**WHAT THIS TASK INVOLVES:** Retype every entry in its entirety, without alteration.

**DATASET EXTRACT:**

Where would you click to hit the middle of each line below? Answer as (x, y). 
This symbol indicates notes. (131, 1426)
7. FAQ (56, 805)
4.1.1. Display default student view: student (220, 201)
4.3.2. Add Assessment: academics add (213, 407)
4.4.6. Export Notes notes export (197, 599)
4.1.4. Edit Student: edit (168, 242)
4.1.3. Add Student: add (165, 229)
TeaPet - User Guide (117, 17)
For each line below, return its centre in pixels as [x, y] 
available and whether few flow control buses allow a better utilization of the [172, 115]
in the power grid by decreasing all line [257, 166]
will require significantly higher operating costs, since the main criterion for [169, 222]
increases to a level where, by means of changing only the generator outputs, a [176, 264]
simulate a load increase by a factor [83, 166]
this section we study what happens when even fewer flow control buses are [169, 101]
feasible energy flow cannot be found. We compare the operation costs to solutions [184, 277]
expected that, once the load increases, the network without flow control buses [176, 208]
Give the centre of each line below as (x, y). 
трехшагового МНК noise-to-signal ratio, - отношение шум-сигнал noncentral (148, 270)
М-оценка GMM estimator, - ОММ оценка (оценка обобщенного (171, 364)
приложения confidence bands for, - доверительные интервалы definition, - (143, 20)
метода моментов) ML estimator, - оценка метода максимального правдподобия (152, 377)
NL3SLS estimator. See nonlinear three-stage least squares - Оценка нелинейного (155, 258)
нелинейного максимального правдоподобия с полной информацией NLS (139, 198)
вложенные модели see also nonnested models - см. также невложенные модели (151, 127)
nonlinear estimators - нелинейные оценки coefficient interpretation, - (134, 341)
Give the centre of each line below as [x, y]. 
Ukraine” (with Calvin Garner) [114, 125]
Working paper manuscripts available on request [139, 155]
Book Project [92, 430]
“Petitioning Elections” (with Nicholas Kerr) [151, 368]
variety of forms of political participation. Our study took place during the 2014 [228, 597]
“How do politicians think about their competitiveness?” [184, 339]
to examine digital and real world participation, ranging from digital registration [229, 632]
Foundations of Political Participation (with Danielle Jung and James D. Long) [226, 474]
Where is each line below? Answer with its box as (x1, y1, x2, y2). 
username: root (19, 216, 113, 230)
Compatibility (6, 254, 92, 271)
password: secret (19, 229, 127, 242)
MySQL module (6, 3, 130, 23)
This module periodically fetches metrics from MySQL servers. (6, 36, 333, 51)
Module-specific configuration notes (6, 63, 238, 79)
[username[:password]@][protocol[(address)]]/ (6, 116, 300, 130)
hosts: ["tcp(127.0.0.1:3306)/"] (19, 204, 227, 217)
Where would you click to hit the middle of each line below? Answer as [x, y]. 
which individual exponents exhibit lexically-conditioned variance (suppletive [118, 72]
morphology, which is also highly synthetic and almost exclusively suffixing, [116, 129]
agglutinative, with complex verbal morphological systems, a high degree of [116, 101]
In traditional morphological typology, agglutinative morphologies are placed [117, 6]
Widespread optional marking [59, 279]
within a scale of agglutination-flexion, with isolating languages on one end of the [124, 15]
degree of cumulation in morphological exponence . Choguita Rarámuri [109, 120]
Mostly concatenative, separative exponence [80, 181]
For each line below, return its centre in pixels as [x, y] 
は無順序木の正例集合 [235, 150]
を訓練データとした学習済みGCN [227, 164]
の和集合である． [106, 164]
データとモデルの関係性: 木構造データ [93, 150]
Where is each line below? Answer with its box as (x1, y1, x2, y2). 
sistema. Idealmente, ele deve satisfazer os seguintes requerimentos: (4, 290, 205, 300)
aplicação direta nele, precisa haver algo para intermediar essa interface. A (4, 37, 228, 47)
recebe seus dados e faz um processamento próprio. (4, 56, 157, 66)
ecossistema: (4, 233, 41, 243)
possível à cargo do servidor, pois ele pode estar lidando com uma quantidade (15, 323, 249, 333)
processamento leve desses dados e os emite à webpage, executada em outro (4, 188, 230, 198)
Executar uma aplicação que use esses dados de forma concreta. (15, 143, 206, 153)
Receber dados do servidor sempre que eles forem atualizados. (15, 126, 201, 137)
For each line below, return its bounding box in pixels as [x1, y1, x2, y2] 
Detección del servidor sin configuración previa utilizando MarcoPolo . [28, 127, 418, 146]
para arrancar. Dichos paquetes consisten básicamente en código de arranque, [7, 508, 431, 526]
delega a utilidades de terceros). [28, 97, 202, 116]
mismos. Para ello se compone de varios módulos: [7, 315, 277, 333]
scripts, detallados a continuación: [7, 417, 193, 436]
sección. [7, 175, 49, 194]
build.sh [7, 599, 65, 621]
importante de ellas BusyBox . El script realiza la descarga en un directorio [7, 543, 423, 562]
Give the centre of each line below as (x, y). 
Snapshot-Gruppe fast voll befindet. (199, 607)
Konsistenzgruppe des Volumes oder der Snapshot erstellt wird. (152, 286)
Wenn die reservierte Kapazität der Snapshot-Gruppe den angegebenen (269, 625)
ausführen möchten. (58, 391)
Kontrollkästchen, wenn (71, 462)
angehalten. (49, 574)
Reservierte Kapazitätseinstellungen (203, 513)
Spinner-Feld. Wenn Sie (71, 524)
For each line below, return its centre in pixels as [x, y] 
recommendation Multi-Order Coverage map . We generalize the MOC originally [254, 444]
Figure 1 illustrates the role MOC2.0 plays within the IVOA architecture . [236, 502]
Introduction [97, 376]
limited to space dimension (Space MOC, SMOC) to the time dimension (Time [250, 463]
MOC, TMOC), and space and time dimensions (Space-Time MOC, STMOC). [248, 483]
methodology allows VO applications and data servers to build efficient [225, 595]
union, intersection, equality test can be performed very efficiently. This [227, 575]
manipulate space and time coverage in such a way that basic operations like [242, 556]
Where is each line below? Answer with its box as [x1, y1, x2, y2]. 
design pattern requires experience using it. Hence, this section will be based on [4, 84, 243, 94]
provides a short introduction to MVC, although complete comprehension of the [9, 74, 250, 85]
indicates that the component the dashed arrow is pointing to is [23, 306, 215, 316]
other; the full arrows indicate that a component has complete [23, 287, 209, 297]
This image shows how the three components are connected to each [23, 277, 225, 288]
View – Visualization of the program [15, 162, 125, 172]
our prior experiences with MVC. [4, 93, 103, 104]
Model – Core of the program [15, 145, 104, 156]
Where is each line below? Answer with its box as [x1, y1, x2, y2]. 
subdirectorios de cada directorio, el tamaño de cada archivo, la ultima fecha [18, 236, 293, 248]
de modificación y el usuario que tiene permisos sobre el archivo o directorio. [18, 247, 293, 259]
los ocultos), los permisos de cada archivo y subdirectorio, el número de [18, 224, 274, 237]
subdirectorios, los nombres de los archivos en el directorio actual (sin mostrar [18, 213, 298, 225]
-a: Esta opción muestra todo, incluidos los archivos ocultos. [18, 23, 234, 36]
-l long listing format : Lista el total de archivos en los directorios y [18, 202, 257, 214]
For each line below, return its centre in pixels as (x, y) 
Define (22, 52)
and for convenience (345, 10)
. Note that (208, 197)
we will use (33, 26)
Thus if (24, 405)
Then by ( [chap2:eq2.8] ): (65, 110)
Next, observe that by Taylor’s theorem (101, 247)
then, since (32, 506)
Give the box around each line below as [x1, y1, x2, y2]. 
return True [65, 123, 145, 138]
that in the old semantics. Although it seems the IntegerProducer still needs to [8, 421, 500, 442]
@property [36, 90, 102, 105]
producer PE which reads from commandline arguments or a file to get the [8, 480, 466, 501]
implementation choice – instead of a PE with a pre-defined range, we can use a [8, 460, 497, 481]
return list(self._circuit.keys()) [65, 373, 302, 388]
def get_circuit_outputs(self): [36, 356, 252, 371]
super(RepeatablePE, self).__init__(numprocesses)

**SOLVED EXERCISE:**
Where would you click to hit the middle of each line below? Answer as (x, y). 
This symbol indicates notes. (131, 1426)
7. FAQ (56, 805)
4.1.1. Display default student view: student (220, 201)
4.3.2. Add Assessment: academics add (213, 407)
4.4.6. Export Notes notes export (197, 599)
4.1.4. Edit Student: edit (168, 242)
4.1.3. Add Student: add (165, 229)
TeaPet - User Guide (117, 17)
For each line below, return its centre in pixels as [x, y] 
available and whether few flow control buses allow a better utilization of the [172, 115]
in the power grid by decreasing all line [257, 166]
will require significantly higher operating costs, since the main criterion for [169, 222]
increases to a level where, by means of changing only the generator outputs, a [176, 264]
simulate a load increase by a factor [83, 166]
this section we study what happens when even fewer flow control buses are [169, 101]
feasible energy flow cannot be found. We compare the operation costs to solutions [184, 277]
expected that, once the load increases, the network without flow control buses [176, 208]
Give the centre of each line below as (x, y). 
трехшагового МНК noise-to-signal ratio, - отношение шум-сигнал noncentral (148, 270)
М-оценка GMM estimator, - ОММ оценка (оценка обобщенного (171, 364)
приложения confidence bands for, - доверительные интервалы definition, - (143, 20)
метода моментов) ML estimator, - оценка метода максимального правдподобия (152, 377)
NL3SLS estimator. See nonlinear three-stage least squares - Оценка нелинейного (155, 258)
нелинейного максимального правдоподобия с полной информацией NLS (139, 198)
вложенные модели see also nonnested models - см. также невложенные модели (151, 127)
nonlinear estimators - нелинейные оценки coefficient interpretation, - (134, 341)
Give the centre of each line below as [x, y]. 
Ukraine” (with Calvin Garner) [114, 125]
Working paper manuscripts available on request [139, 155]
Book Project [92, 430]
“Petitioning Elections” (with Nicholas Kerr) [151, 368]
variety of forms of political participation. Our study took place during the 2014 [228, 597]
“How do politicians think about their competitiveness?” [184, 339]
to examine digital and real world participation, ranging from digital registration [229, 632]
Foundations of Political Participation (with Danielle Jung and James D. Long) [226, 474]
Where is each line below? Answer with its box as (x1, y1, x2, y2). 
username: root (19, 216, 113, 230)
Compatibility (6, 254, 92, 271)
password: secret (19, 229, 127, 242)
MySQL module (6, 3, 130, 23)
This module periodically fetches metrics from MySQL servers. (6, 36, 333, 51)
Module-specific configuration notes (6, 63, 238, 79)
[username[:password]@][protocol[(address)]]/ (6, 116, 300, 130)
hosts: ["tcp(127.0.0.1:3306)/"] (19, 204, 227, 217)
Where would you click to hit the middle of each line below? Answer as [x, y]. 
which individual exponents exhibit lexically-conditioned variance (suppletive [118, 72]
morphology, which is also highly synthetic and almost exclusively suffixing, [116, 129]
agglutinative, with complex verbal morphological systems, a high degree of [116, 101]
In traditional morphological typology, agglutinative morphologies are placed [117, 6]
Widespread optional marking [59, 279]
within a scale of agglutination-flexion, with isolating languages on one end of the [124, 15]
degree of cumulation in morphological exponence . Choguita Rarámuri [109, 120]
Mostly concatenative, separative exponence [80, 181]
For each line below, return its centre in pixels as [x, y] 
は無順序木の正例集合 [235, 150]
を訓練データとした学習済みGCN [227, 164]
の和集合である． [106, 164]
データとモデルの関係性: 木構造データ [93, 150]
Where is each line below? Answer with its box as (x1, y1, x2, y2). 
sistema. Idealmente, ele deve satisfazer os seguintes requerimentos: (4, 290, 205, 300)
aplicação direta nele, precisa haver algo para intermediar essa interface. A (4, 37, 228, 47)
recebe seus dados e faz um processamento próprio. (4, 56, 157, 66)
ecossistema: (4, 233, 41, 243)
possível à cargo do servidor, pois ele pode estar lidando com uma quantidade (15, 323, 249, 333)
processamento leve desses dados e os emite à webpage, executada em outro (4, 188, 230, 198)
Executar uma aplicação que use esses dados de forma concreta. (15, 143, 206, 153)
Receber dados do servidor sempre que eles forem atualizados. (15, 126, 201, 137)
For each line below, return its bounding box in pixels as [x1, y1, x2, y2] 
Detección del servidor sin configuración previa utilizando MarcoPolo . [28, 127, 418, 146]
para arrancar. Dichos paquetes consisten básicamente en código de arranque, [7, 508, 431, 526]
delega a utilidades de terceros). [28, 97, 202, 116]
mismos. Para ello se compone de varios módulos: [7, 315, 277, 333]
scripts, detallados a continuación: [7, 417, 193, 436]
sección. [7, 175, 49, 194]
build.sh [7, 599, 65, 621]
importante de ellas BusyBox . El script realiza la descarga en un directorio [7, 543, 423, 562]
Give the centre of each line below as (x, y). 
Snapshot-Gruppe fast voll befindet. (199, 607)
Konsistenzgruppe des Volumes oder der Snapshot erstellt wird. (152, 286)
Wenn die reservierte Kapazität der Snapshot-Gruppe den angegebenen (269, 625)
ausführen möchten. (58, 391)
Kontrollkästchen, wenn (71, 462)
angehalten. (49, 574)
Reservierte Kapazitätseinstellungen (203, 513)
Spinner-Feld. Wenn Sie (71, 524)
For each line below, return its centre in pixels as [x, y] 
recommendation Multi-Order Coverage map . We generalize the MOC originally [254, 444]
Figure 1 illustrates the role MOC2.0 plays within the IVOA architecture . [236, 502]
Introduction [97, 376]
limited to space dimension (Space MOC, SMOC) to the time dimension (Time [250, 463]
MOC, TMOC), and space and time dimensions (Space-Time MOC, STMOC). [248, 483]
methodology allows VO applications and data servers to build efficient [225, 595]
union, intersection, equality test can be performed very efficiently. This [227, 575]
manipulate space and time coverage in such a way that basic operations like [242, 556]
Where is each line below? Answer with its box as [x1, y1, x2, y2]. 
design pattern requires experience using it. Hence, this section will be based on [4, 84, 243, 94]
provides a short introduction to MVC, although complete comprehension of the [9, 74, 250, 85]
indicates that the component the dashed arrow is pointing to is [23, 306, 215, 316]
other; the full arrows indicate that a component has complete [23, 287, 209, 297]
This image shows how the three components are connected to each [23, 277, 225, 288]
View – Visualization of the program [15, 162, 125, 172]
our prior experiences with MVC. [4, 93, 103, 104]
Model – Core of the program [15, 145, 104, 156]
Where is each line below? Answer with its box as [x1, y1, x2, y2]. 
subdirectorios de cada directorio, el tamaño de cada archivo, la ultima fecha [18, 236, 293, 248]
de modificación y el usuario que tiene permisos sobre el archivo o directorio. [18, 247, 293, 259]
los ocultos), los permisos de cada archivo y subdirectorio, el número de [18, 224, 274, 237]
subdirectorios, los nombres de los archivos en el directorio actual (sin mostrar [18, 213, 298, 225]
-a: Esta opción muestra todo, incluidos los archivos ocultos. [18, 23, 234, 36]
-l long listing format : Lista el total de archivos en los directorios y [18, 202, 257, 214]
For each line below, return its centre in pixels as (x, y) 
Define (22, 52)
and for convenience (345, 10)
. Note that (208, 197)
we will use (33, 26)
Thus if (24, 405)
Then by ( [chap2:eq2.8] ): (65, 110)
Next, observe that by Taylor’s theorem (101, 247)
then, since (32, 506)
Give the box around each line below as [x1, y1, x2, y2]. 
return True [65, 123, 145, 138]
that in the old semantics. Although it seems the IntegerProducer still needs to [8, 421, 500, 442]
@property [36, 90, 102, 105]
producer PE which reads from commandline arguments or a file to get the [8, 480, 466, 501]
implementation choice – instead of a PE with a pre-defined range, we can use a [8, 460, 497, 481]
return list(self._circuit.keys()) [65, 373, 302, 388]
def get_circuit_outputs(self): [36, 356, 252, 371]
super(RepeatablePE, self).__init__(numprocesses)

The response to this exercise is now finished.